### Data records
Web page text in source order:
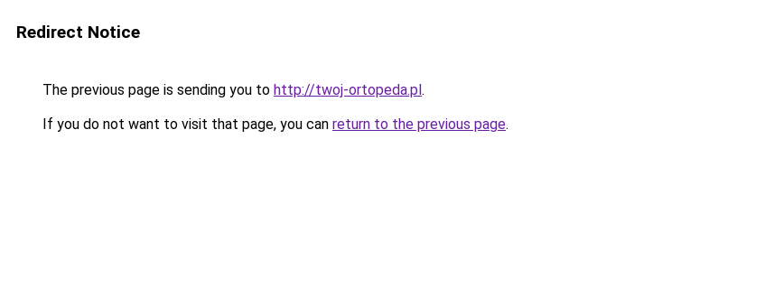
Redirect Notice
The previous page is sending you to http://twoj-ortopeda.pl.
If you do not want to visit that page, you can return to the previous page.
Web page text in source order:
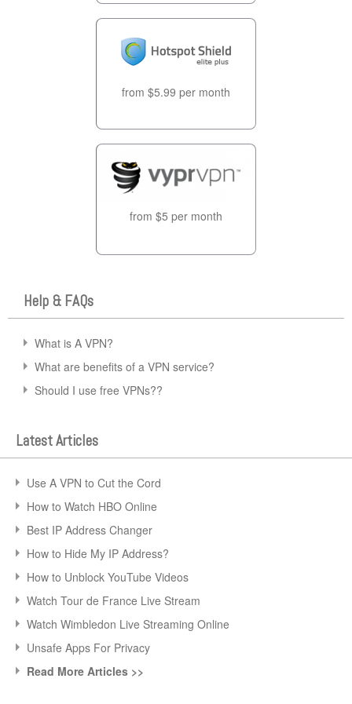
from $5.99 per month
from $5 per month
Help & FAQs
What is A VPN?
What are benefits of a VPN service?
Should I use free VPNs??
Latest Articles
Use A VPN to Cut the Cord
How to Watch HBO Online
Best IP Address Changer
How to Hide My IP Address?
How to Unblock YouTube Videos
Watch Tour de France Live Stream
Watch Wimbledon Live Streaming Online
Unsafe Apps For Privacy
Read More Articles >>
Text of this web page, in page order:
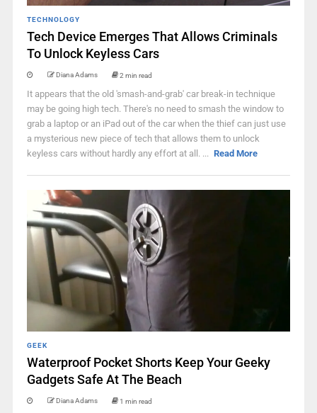
TECHNOLOGY
Tech Device Emerges That Allows Criminals
To Unlock Keyless Cars
Diana Adams 2 min read
It appears that the old 'smash-and-grab' car break-in technique
may be going high tech. There's no need to smash the window to
grab a laptop or an iPad out of the car when the thief can just use
a mysterious new piece of tech that allows them to unlock
keyless cars without hardly any effort at all. ... Read More
GEEK
Waterproof Pocket Shorts Keep Your Geeky
Gadgets Safe At The Beach
Diana Adams 1 min read
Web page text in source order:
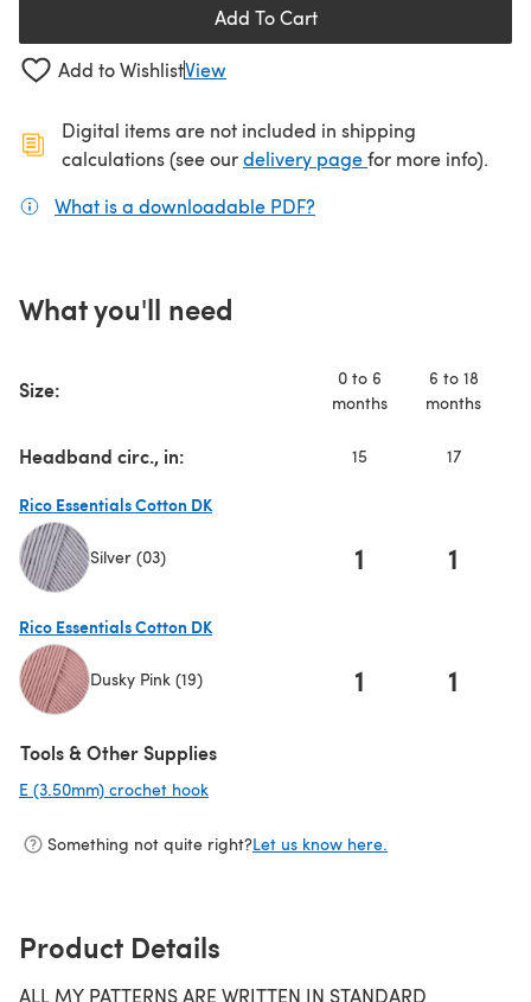
Add To Cart
Add to WishlistView
Digital items are not included in shipping
calculations (see ourdelivery page(opens in a new
for more info).
What is a downloadable PDF?
What you'll need
Size:
0 to 6
months
6 to 18
months
Headband circ., in: 15 17
Rico Essentials Cotton DK
Silver (03) 1 1
Rico Essentials Cotton DK
Dusky Pink (19) 1 1
Tools & Other Supplies
E (3.50mm) crochet hook
Something not quite right?Let us know here.
Product Details
ALL MY PATTERNS ARE WRITTEN IN STANDARD
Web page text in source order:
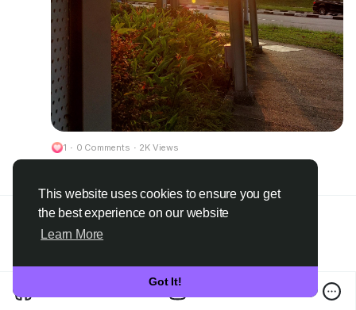
This website uses cookies to ensure you get
the best experience on our website
Learn More
Got It!
1 · 0 Comments · 2K Views
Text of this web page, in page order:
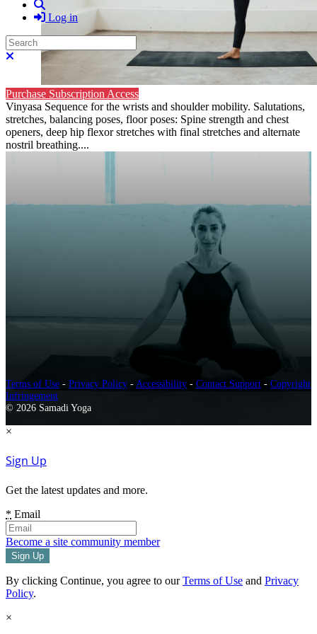
Log in
Search
Close search
Purchase Subscription Access
Vinyasa Sequence for the wrists and shoulder mobility. Salutations,
stretches, balancing poses, floor poses: Spine strength and chest
openers, deep hip flexor stretches with final stretches and alternate
nostril breathing....
Terms of Use - Privacy Policy - Accessibility - Contact Support - Copyright
Infringement
© 2026 Samadi Yoga
×
Sign Up
Get the latest updates and more.
* Email
Become a site community member
By clicking Continue, you agree to ourTerms of Use and Privacy
Policy.
×
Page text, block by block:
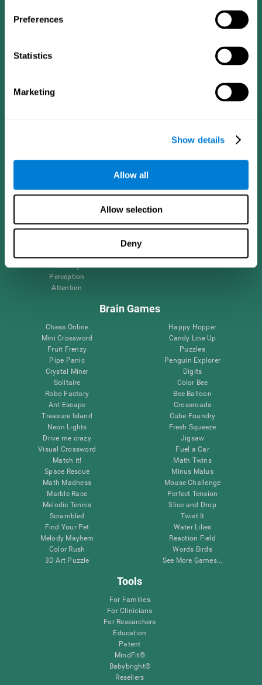
Preferences
Statistics
Marketing
Show details
Allow all
Allow selection
Deny
Cognition
Brain Functions
Perception
Attention
Computer Games
Senior Cognitive Training
Cognitive state in adults
SG4D taxonomy
Brain Games
Chess Online
Mini Crossword
Fruit Frenzy
Pipe Panic
Crystal Miner
Solitaire
Robo Factory
Ant Escape
Treasure Island
Neon Lights
Drive me crazy
Visual Crossword
Match it!
Space Rescue
Math Madness
Marble Race
Melodic Tennis
Scrambled
Find Your Pet
Melody Mayhem
Color Rush
3D Art Puzzle
Happy Hopper
Candy Line Up
Puzzles
Penguin Explorer
Digits
Color Bee
Bee Balloon
Crossroads
Cube Foundry
Fresh Squeeze
Jigsaw
Fuel a Car
Math Twins
Minus Malus
Mouse Challenge
Perfect Tension
Slice and Drop
Twist It
Water Lilies
Reaction Field
Words Birds
See More Games...
Tools
For Families
For Clinicians
For Researchers
Education
Patent
MindFit®
Babybright®
Resellers
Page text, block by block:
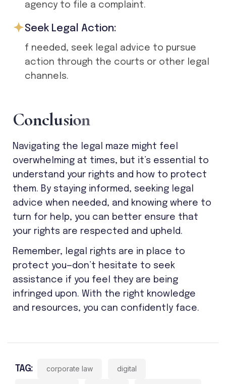
agency to file a complaint.
Seek Legal Action:
f needed, seek legal advice to pursue
action through the courts or other legal
channels.
Conclusion
Navigating the legal maze might feel
overwhelming at times, but it’s essential to
understand your rights and how to protect
them. By staying informed, seeking legal
advice when needed, and knowing where to
turn for help, you can better ensure that
your rights are respected and upheld.
Remember, legal rights are in place to
protect you—don’t hesitate to seek
assistance if you feel they are being
infringed upon. With the right knowledge
and resources, you can confidently face.
TAG: corporate law digital
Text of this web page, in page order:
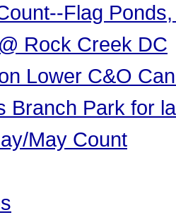
Flag
Rock Creek DC
Lower C&O
Branch Park for
May Count
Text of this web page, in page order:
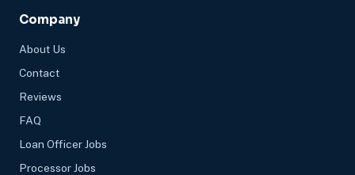
Company
About Us
Contact
Reviews
FAQ
Loan Officer Jobs
Processor Jobs
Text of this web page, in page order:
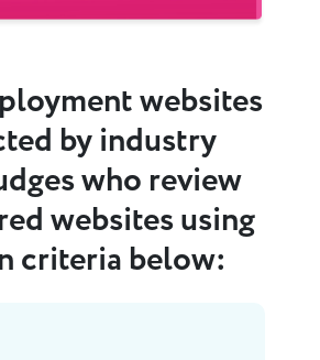
websites
by industry
who review
websites using
criteria below:
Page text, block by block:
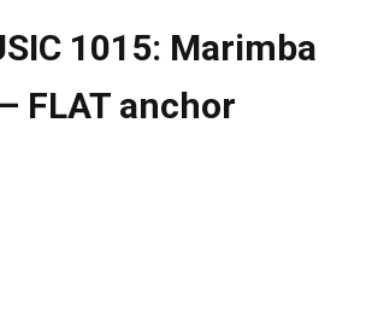
1015: Marimba
– FLAT anchor
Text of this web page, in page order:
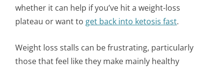
whether it can help if you’ve hit a weight-loss
plateau or want to get back into ketosis fast.
Weight loss stalls can be frustrating, particularly
those that feel like they make mainly healthy

### What is expected
Above are the records; please give again, exactly and in full, only the lines that run from the line with "Melodic Tennis" through the line with "turn for help, you can better ensure that", with no pictures.

### Task response
Melodic Tennis
Scrambled
Find Your Pet
Melody Mayhem
Color Rush
3D Art Puzzle
Happy Hopper
Candy Line Up
Puzzles
Penguin Explorer
Digits
Color Bee
Bee Balloon
Crossroads
Cube Foundry
Fresh Squeeze
Jigsaw
Fuel a Car
Math Twins
Minus Malus
Mouse Challenge
Perfect Tension
Slice and Drop
Twist It
Water Lilies
Reaction Field
Words Birds
See More Games...
Tools
For Families
For Clinicians
For Researchers
Education
Patent
MindFit®
Babybright®
Resellers
Page text, block by block:
agency to file a complaint.
Seek Legal Action:
f needed, seek legal advice to pursue
action through the courts or other legal
channels.
Conclusion
Navigating the legal maze might feel
overwhelming at times, but it’s essential to
understand your rights and how to protect
them. By staying informed, seeking legal
advice when needed, and knowing where to
turn for help, you can better ensure that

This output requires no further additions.